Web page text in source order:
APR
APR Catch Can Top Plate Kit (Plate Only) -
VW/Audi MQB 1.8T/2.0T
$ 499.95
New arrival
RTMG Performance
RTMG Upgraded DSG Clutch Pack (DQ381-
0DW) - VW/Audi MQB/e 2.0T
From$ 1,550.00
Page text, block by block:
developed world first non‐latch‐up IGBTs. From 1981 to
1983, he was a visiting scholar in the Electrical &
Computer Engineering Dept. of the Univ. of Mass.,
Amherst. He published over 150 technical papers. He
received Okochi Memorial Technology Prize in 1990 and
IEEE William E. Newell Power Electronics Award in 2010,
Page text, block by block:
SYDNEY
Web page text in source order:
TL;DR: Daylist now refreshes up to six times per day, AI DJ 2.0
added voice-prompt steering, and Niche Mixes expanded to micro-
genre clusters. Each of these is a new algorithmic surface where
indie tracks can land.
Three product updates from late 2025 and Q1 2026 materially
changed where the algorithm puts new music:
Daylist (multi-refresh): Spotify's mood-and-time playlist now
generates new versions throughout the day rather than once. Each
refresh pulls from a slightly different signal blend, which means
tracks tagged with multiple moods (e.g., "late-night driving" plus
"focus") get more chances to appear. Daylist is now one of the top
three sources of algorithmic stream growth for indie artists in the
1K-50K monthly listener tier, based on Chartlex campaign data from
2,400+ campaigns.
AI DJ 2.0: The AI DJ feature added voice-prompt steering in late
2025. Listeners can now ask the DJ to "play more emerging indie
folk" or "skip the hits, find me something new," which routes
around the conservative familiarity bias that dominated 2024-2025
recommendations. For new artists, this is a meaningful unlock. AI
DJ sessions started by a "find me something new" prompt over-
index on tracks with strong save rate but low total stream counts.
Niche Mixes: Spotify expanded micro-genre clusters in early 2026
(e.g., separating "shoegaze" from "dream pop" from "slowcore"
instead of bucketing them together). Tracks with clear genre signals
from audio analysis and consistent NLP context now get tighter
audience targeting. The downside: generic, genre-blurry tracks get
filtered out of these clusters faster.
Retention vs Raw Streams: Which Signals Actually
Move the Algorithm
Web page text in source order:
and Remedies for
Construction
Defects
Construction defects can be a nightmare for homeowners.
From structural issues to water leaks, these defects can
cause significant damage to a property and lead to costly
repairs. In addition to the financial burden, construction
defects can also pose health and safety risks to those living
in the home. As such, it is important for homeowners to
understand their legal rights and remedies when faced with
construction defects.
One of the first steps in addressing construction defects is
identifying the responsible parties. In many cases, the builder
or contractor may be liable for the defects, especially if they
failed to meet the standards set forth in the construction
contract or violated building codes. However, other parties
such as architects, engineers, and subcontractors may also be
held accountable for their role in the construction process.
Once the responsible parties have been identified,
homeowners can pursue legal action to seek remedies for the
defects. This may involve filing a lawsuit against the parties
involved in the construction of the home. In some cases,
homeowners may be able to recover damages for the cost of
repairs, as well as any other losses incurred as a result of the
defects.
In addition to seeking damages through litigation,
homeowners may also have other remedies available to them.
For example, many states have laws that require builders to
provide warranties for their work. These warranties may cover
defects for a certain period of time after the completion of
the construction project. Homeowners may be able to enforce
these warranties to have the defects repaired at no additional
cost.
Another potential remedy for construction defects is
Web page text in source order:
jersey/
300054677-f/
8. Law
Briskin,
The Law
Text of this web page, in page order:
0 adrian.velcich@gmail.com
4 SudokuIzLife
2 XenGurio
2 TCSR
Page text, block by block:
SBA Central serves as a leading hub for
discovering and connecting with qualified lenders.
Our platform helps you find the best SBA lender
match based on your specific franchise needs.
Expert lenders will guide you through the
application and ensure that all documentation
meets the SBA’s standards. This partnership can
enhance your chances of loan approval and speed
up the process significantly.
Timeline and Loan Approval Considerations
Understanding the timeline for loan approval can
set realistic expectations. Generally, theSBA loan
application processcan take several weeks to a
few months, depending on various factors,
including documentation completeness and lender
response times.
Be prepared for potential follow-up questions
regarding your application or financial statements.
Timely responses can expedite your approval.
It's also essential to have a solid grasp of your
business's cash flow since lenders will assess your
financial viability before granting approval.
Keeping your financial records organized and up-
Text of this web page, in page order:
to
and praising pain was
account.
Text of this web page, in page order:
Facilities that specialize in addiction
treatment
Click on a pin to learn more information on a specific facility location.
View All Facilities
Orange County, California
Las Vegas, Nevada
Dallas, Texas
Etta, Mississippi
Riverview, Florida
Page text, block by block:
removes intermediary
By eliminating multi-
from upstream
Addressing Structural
- - -
(Activity): Return only the part of the records above that opens with the line containing "AI DJ 2.0: The" and closes with the line containing "failed to meet", ends included.

(Completed exercise):
AI DJ 2.0: The AI DJ feature added voice-prompt steering in late
2025. Listeners can now ask the DJ to "play more emerging indie
folk" or "skip the hits, find me something new," which routes
around the conservative familiarity bias that dominated 2024-2025
recommendations. For new artists, this is a meaningful unlock. AI
DJ sessions started by a "find me something new" prompt over-
index on tracks with strong save rate but low total stream counts.
Niche Mixes: Spotify expanded micro-genre clusters in early 2026
(e.g., separating "shoegaze" from "dream pop" from "slowcore"
instead of bucketing them together). Tracks with clear genre signals
from audio analysis and consistent NLP context now get tighter
audience targeting. The downside: generic, genre-blurry tracks get
filtered out of these clusters faster.
Retention vs Raw Streams: Which Signals Actually
Move the Algorithm
Web page text in source order:
and Remedies for
Construction
Defects
Construction defects can be a nightmare for homeowners.
From structural issues to water leaks, these defects can
cause significant damage to a property and lead to costly
repairs. In addition to the financial burden, construction
defects can also pose health and safety risks to those living
in the home. As such, it is important for homeowners to
understand their legal rights and remedies when faced with
construction defects.
One of the first steps in addressing construction defects is
identifying the responsible parties. In many cases, the builder
or contractor may be liable for the defects, especially if they
failed to meet the standards set forth in the construction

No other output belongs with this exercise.